◆ WORK REQUEST:
Pictures aside, the data must be reproduced exactly.

◆ MATERIALS PROVIDED:
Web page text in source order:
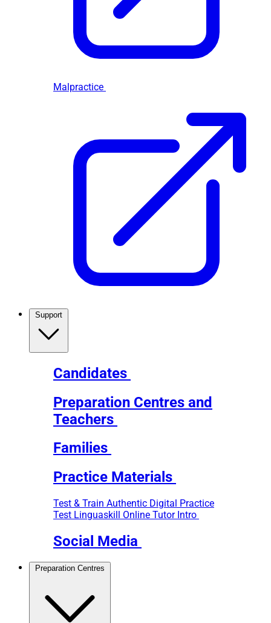
Malpractice
Candidates
Preparation Centres and
Teachers
Families
Practice Materials
Test & Train Authentic Digital Practice
Test Linguaskill Online Tutor Intro
Social Media
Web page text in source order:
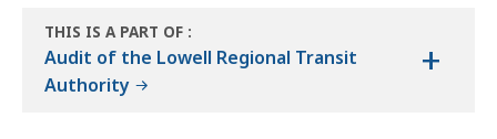
THIS IS A PART OF
THE
:
Audit of the Lowell Regional Transit
Authority
+
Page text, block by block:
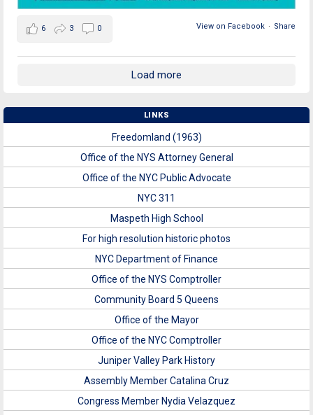
View on Facebook · Share
6 3 0
Load more
LINKS
Freedomland (1963)
Office of the NYS Attorney General
Office of the NYC Public Advocate
NYC 311
Maspeth High School
For high resolution historic photos
NYC Department of Finance
Office of the NYS Comptroller
Community Board 5 Queens
Office of the Mayor
Office of the NYC Comptroller
Juniper Valley Park History
Assembly Member Catalina Cruz
Congress Member Nydia Velazquez
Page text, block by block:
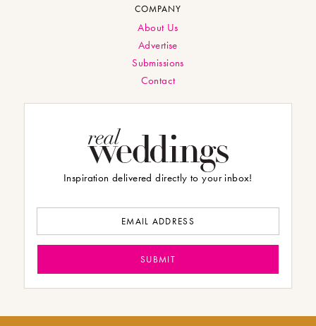
COMPANY
About Us
Advertise
Submissions
Contact
Inspiration delivered directly to your inbox!
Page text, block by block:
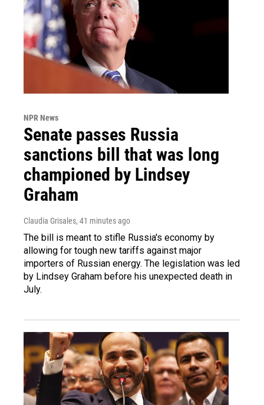
NPR News
Senate passes Russia
sanctions bill that was long
championed by Lindsey
Graham
Claudia Grisales, 41 minutes ago
The bill is meant to stifle Russia's economy by
allowing for tough new tariffs against major
importers of Russian energy. The legislation was led
by Lindsey Graham before his unexpected death in
July.
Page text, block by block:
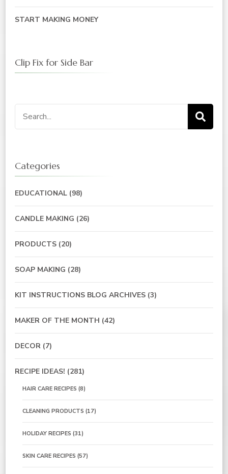
START MAKING MONEY
Clip Fix for Side Bar
Search
for:
Categories
EDUCATIONAL (98)
CANDLE MAKING (26)
PRODUCTS (20)
SOAP MAKING (28)
KIT INSTRUCTIONS BLOG ARCHIVES (3)
MAKER OF THE MONTH (42)
DECOR (7)
RECIPE IDEAS! (281)
HAIR CARE RECIPES (8)
CLEANING PRODUCTS (17)
HOLIDAY RECIPES (31)
SKIN CARE RECIPES (57)
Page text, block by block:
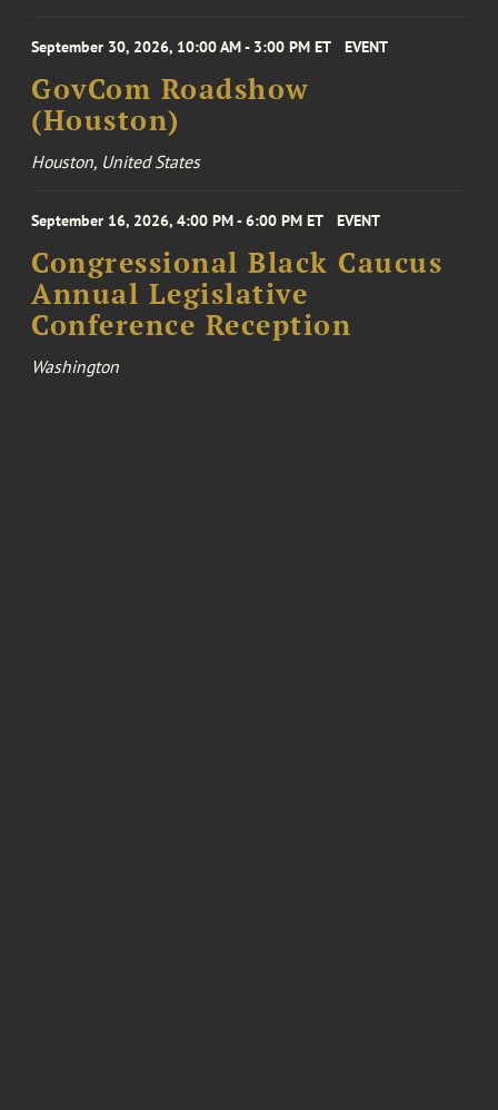
September 30, 2026, 10:00 AM - 3:00 PM ET EVENT
GovCom Roadshow
(Houston)
Houston, United States
September 16, 2026, 4:00 PM - 6:00 PM ET EVENT
Congressional Black Caucus
Annual Legislative
Conference Reception
Washington
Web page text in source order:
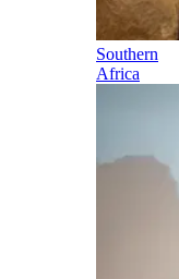
Southern
Africa
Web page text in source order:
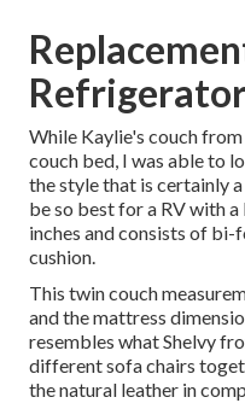
While Kaylie's couch
couch bed, I was able to
the style that is certainly
be so best for a RV with
inches and consists of
cushion.
This twin couch
and the mattress
resembles what Shelvy
different sofa chairs
the natural leather in
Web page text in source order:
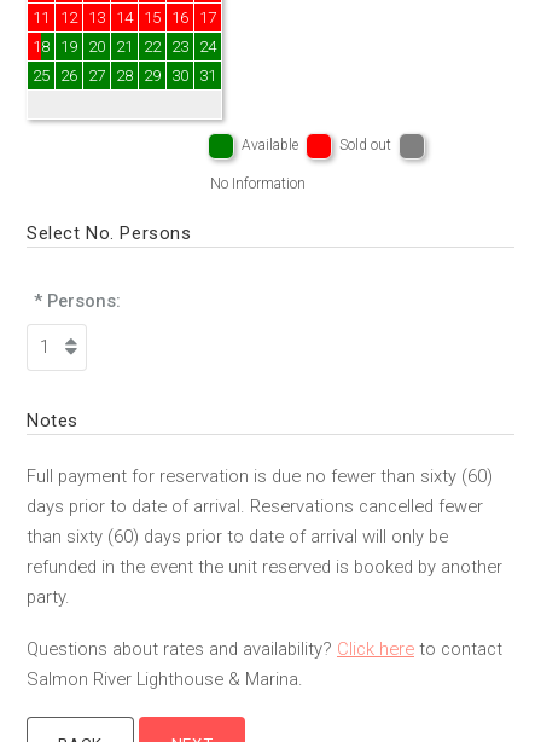
11
12 13 14 15 16
17
18
19 20 21 22 23
24
25
26 27 28 29 30 31
Available Sold out
No Information
Select No. Persons
* Persons:
Notes
Full payment for reservation is due no fewer than sixty (60)
days prior to date of arrival. Reservations cancelled fewer
than sixty (60) days prior to date of arrival will only be
refunded in the event the unit reserved is booked by another
party.
Questions about rates and availability? Click here to contact
Salmon River Lighthouse & Marina.
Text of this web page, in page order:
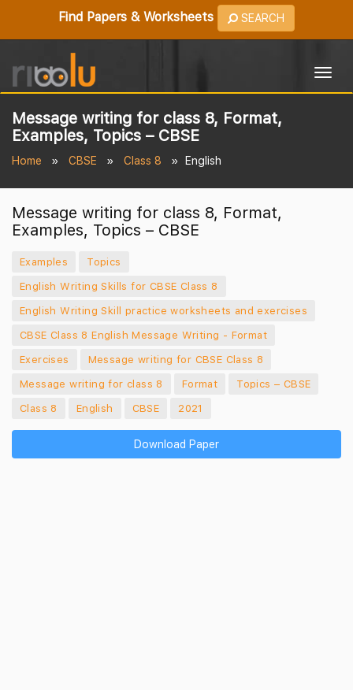
Find Papers & Worksheets SEARCH
Message writing for class 8, Format,
Examples, Topics – CBSE
Home CBSE Class 8 English
Message writing for class 8, Format,
Examples, Topics – CBSE
Examples
Topics
English Writing Skills for CBSE Class 8
English Writing Skill practice worksheets and exercises
CBSE Class 8 English Message Writing - Format
Exercises
Message writing for CBSE Class 8
Message writing for class 8
Format
Topics – CBSE
Class 8
English CBSE 2021
Download Paper
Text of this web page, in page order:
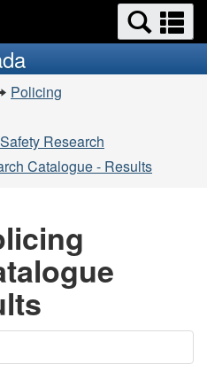
to
main
content
to
basic
HTML
version
Policing
Research
Catalogue - Results
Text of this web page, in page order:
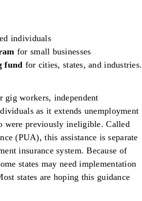
individuals
for small businesses
fund for cities, states, and industries.
gig workers, independent
as it extends unemployment
were previously ineligible. Called
(PUA), this assistance is separate
insurance system. Because of
states may need implementation
states are hoping this guidance
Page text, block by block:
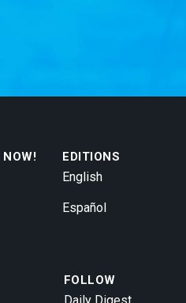
NOW! EDITIONS
English
Español
FOLLOW
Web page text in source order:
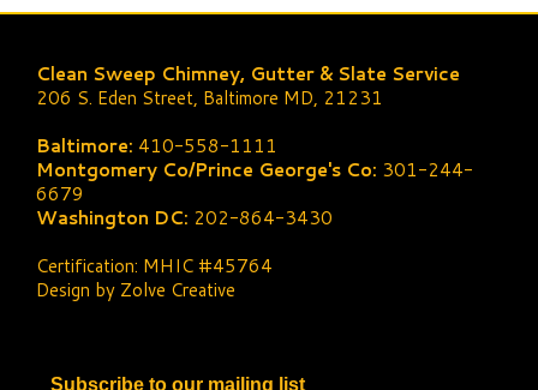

◆ YOUR RESPONSE:
Web page text in source order:
Malpractice
Candidates
Preparation Centres and
Teachers
Families
Practice Materials
Test & Train Authentic Digital Practice
Test Linguaskill Online Tutor Intro
Social Media
Web page text in source order:
THIS IS A PART OF
THE
:
Audit of the Lowell Regional Transit
Authority
+
Page text, block by block:
View on Facebook · Share
6 3 0
Load more
LINKS
Freedomland (1963)
Office of the NYS Attorney General
Office of the NYC Public Advocate
NYC 311
Maspeth High School
For high resolution historic photos
NYC Department of Finance
Office of the NYS Comptroller
Community Board 5 Queens
Office of the Mayor
Office of the NYC Comptroller
Juniper Valley Park History
Assembly Member Catalina Cruz
Congress Member Nydia Velazquez
Page text, block by block:
COMPANY
About Us
Advertise
Submissions
Contact
Inspiration delivered directly to your inbox!
Page text, block by block:
NPR News
Senate passes Russia
sanctions bill that was long
championed by Lindsey
Graham
Claudia Grisales, 41 minutes ago
The bill is meant to stifle Russia's economy by
allowing for tough new tariffs against major
importers of Russian energy. The legislation was led
by Lindsey Graham before his unexpected death in
July.
Page text, block by block:
START MAKING MONEY
Clip Fix for Side Bar
Search
for:
Categories
EDUCATIONAL (98)
CANDLE MAKING (26)
PRODUCTS (20)
SOAP MAKING (28)
KIT INSTRUCTIONS BLOG ARCHIVES (3)
MAKER OF THE MONTH (42)
DECOR (7)
RECIPE IDEAS! (281)
HAIR CARE RECIPES (8)
CLEANING PRODUCTS (17)
HOLIDAY RECIPES (31)
SKIN CARE RECIPES (57)
Page text, block by block:
September 30, 2026, 10:00 AM - 3:00 PM ET EVENT
GovCom Roadshow
(Houston)
Houston, United States
September 16, 2026, 4:00 PM - 6:00 PM ET EVENT
Congressional Black Caucus
Annual Legislative
Conference Reception
Washington
Web page text in source order:
Southern
Africa
Web page text in source order:
While Kaylie's couch
couch bed, I was able to
the style that is certainly
be so best for a RV with
inches and consists of
cushion.
This twin couch
and the mattress
resembles what Shelvy
different sofa chairs
the natural leather in
Web page text in source order:
11
12 13 14 15 16
17
18
19 20 21 22 23
24
25
26 27 28 29 30 31
Available Sold out
No Information
Select No. Persons
* Persons:
Notes
Full payment for reservation is due no fewer than sixty (60)
days prior to date of arrival. Reservations cancelled fewer
than sixty (60) days prior to date of arrival will only be
refunded in the event the unit reserved is booked by another
party.
Questions about rates and availability? Click here to contact
Salmon River Lighthouse & Marina.
Text of this web page, in page order:
Find Papers & Worksheets SEARCH
Message writing for class 8, Format,
Examples, Topics – CBSE
Home CBSE Class 8 English
Message writing for class 8, Format,
Examples, Topics – CBSE
Examples
Topics
English Writing Skills for CBSE Class 8
English Writing Skill practice worksheets and exercises
CBSE Class 8 English Message Writing - Format
Exercises
Message writing for CBSE Class 8
Message writing for class 8
Format
Topics – CBSE
Class 8
English CBSE 2021
Download Paper
Text of this web page, in page order:
to
main
content
to
basic
HTML
version
Policing
Research
Catalogue - Results
Text of this web page, in page order:
individuals
for small businesses
fund for cities, states, and industries.
gig workers, independent
as it extends unemployment
were previously ineligible. Called
(PUA), this assistance is separate
insurance system. Because of
states may need implementation
states are hoping this guidance
Page text, block by block:
NOW! EDITIONS
English
Español
FOLLOW
Web page text in source order:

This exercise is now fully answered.